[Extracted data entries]
::::::::

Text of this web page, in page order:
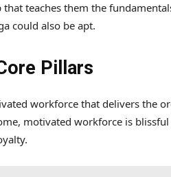
teaches them the
could also be apt.
Pillars
workforce that delivers the
motivated workforce is blissful
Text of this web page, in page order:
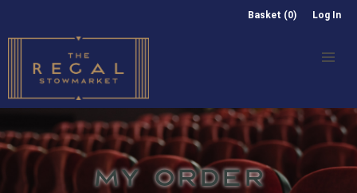
Basket (0) Log In
MY ORDER
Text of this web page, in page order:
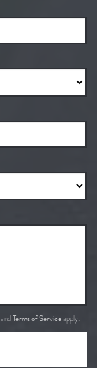
andTerms of Serviceapply.
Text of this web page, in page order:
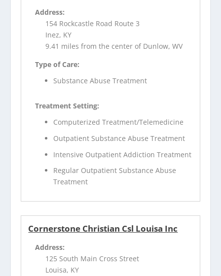
Address:
154 Rockcastle Road Route 3
Inez, KY
9.41 miles from the center of Dunlow, WV
Type of Care:
Substance Abuse Treatment
Treatment Setting:
Computerized Treatment/Telemedicine
Outpatient Substance Abuse Treatment
Intensive Outpatient Addiction Treatment
Regular Outpatient Substance Abuse
Treatment
Cornerstone Christian Csl Louisa Inc
Address:
125 South Main Cross Street
Louisa, KY
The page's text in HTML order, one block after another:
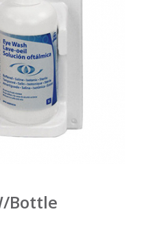
Bottle
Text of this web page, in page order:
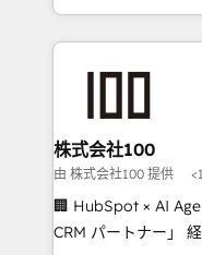
Implementation,
Data Migration &
we combine local
help businesses
end solutions that
inbound and loop
creativity. Our
Portuguese, and
that drive measurable growth.
株式会社100
由 株式会社100 提供
🏢 HubSpot × AI
CRM パートナー」 経営課題と現場業務をつなぐAIネイ
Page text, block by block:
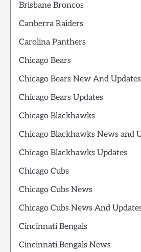
Brisbane Broncos
Canberra Raiders
Carolina Panthers
Chicago Bears
Chicago Bears New And Updates
Chicago Bears Updates
Chicago Blackhawks
Chicago Blackhawks News and
Chicago Blackhawks Updates
Chicago Cubs
Chicago Cubs News
Chicago Cubs News And
Cincinnati Bengals
Cincinnati Bengals News
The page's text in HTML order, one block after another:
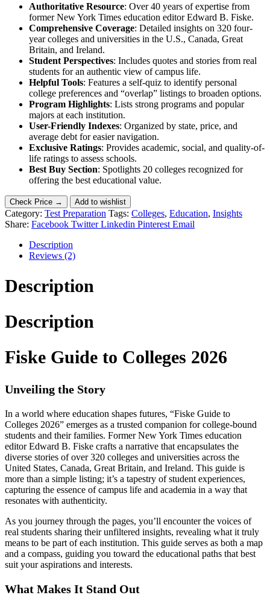
Authoritative Resource: Over 40 years of expertise from
former New York Times education editor Edward B. Fiske.
Comprehensive Coverage: Detailed insights on 320 four-
year colleges and universities in the U.S., Canada, Great
Britain, and Ireland.
Student Perspectives: Includes quotes and stories from real
students for an authentic view of campus life.
Helpful Tools: Features a self-quiz to identify personal
college preferences and “overlap” listings to broaden options.
Program Highlights: Lists strong programs and popular
majors at each institution.
User-Friendly Indexes: Organized by state, price, and
average debt for easier navigation.
Exclusive Ratings: Provides academic, social, and quality-of-
life ratings to assess schools.
Best Buy Section: Spotlights 20 colleges recognized for
offering the best educational value.
Check Price → Add to wishlist
Category: Test Preparation Tags: Colleges, Education, Insights
Share: Facebook Twitter Linkedin Pinterest Email
Description
Reviews (2)
Description
Description
Fiske Guide to Colleges 2026
Unveiling the Story
In a world where education shapes futures, “Fiske Guide to
Colleges 2026” emerges as a trusted companion for college-bound
students and their families. Former New York Times education
editor Edward B. Fiske crafts a narrative that encapsulates the
diverse stories of over 320 colleges and universities across the
United States, Canada, Great Britain, and Ireland. This guide is
more than a simple listing; it’s a tapestry of student experiences,
capturing the essence of campus life and academia in a way that
resonates with authenticity.
As you journey through the pages, you’ll encounter the voices of
real students sharing their unfiltered insights, revealing what it truly
means to be part of each institution. This guide serves as both a map
and a compass, guiding you toward the educational paths that best
suit your aspirations and interests.
What Makes It Stand Out
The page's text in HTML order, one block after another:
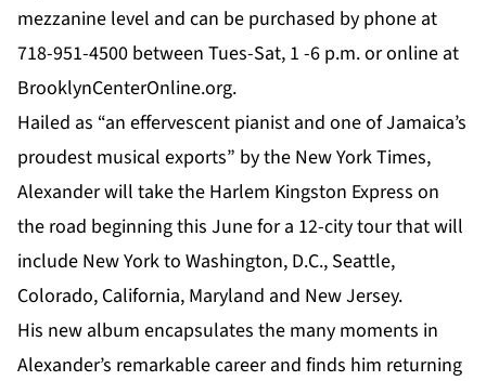
mezzanine level and can be purchased by phone at
718-951-4500 between Tues-Sat, 1 -6 p.m. or online at
BrooklynCenterOnline.org.
Hailed as “an effervescent pianist and one of Jamaica’s
proudest musical exports” by the New York Times,
Alexander will take the Harlem Kingston Express on
the road beginning this June for a 12-city tour that will
include New York to Washington, D.C., Seattle,
Colorado, California, Maryland and New Jersey.
His new album encapsulates the many moments in
Alexander’s remarkable career and finds him returning
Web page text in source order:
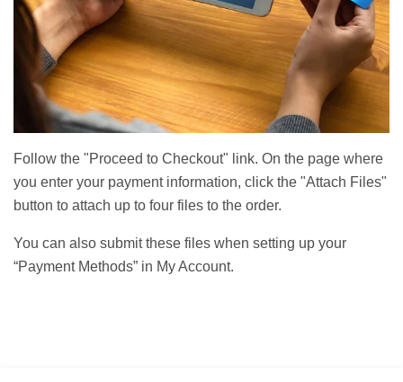
Follow the "Proceed to Checkout" link. On the page where
you enter your payment information, click the "Attach Files"
button to attach up to four files to the order.
You can also submit these files when setting up your
“Payment Methods” in My Account.
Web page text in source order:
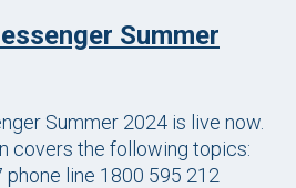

::::::::

Aim of the task: Return the number of lines in the records holding the string "your", without any other words.

Output of the task: 3